- Opening Delimiter -

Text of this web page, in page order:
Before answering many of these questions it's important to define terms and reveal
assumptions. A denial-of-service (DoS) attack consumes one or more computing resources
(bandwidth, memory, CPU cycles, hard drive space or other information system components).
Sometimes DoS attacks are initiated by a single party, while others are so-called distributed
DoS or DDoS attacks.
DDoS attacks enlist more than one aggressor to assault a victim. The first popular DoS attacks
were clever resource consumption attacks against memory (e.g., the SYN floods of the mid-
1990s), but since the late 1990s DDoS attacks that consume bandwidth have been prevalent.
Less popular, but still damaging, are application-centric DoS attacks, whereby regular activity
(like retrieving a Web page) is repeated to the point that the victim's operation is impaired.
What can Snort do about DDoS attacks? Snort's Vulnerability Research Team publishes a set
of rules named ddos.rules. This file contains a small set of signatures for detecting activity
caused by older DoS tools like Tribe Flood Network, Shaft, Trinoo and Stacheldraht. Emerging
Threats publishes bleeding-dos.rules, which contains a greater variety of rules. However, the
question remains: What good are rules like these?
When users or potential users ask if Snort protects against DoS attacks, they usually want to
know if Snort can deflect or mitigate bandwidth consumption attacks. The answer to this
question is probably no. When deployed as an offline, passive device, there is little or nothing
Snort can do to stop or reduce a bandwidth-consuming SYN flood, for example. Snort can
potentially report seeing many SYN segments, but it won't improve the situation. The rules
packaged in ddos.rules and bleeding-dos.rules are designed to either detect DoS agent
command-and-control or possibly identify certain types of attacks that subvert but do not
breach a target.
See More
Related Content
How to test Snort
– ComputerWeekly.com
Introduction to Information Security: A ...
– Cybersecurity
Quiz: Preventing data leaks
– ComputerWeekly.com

- Closing Delimiter -

* Work order *
Of the entries above, repeat exactly the lines from the line with "were clever resource" through the line with "(like retrieving a", both of them included.

* Response to the task *
were clever resource consumption attacks against memory (e.g., the SYN floods of the mid-
1990s), but since the late 1990s DDoS attacks that consume bandwidth have been prevalent.
Less popular, but still damaging, are application-centric DoS attacks, whereby regular activity
(like retrieving a Web page) is repeated to the point that the victim's operation is impaired.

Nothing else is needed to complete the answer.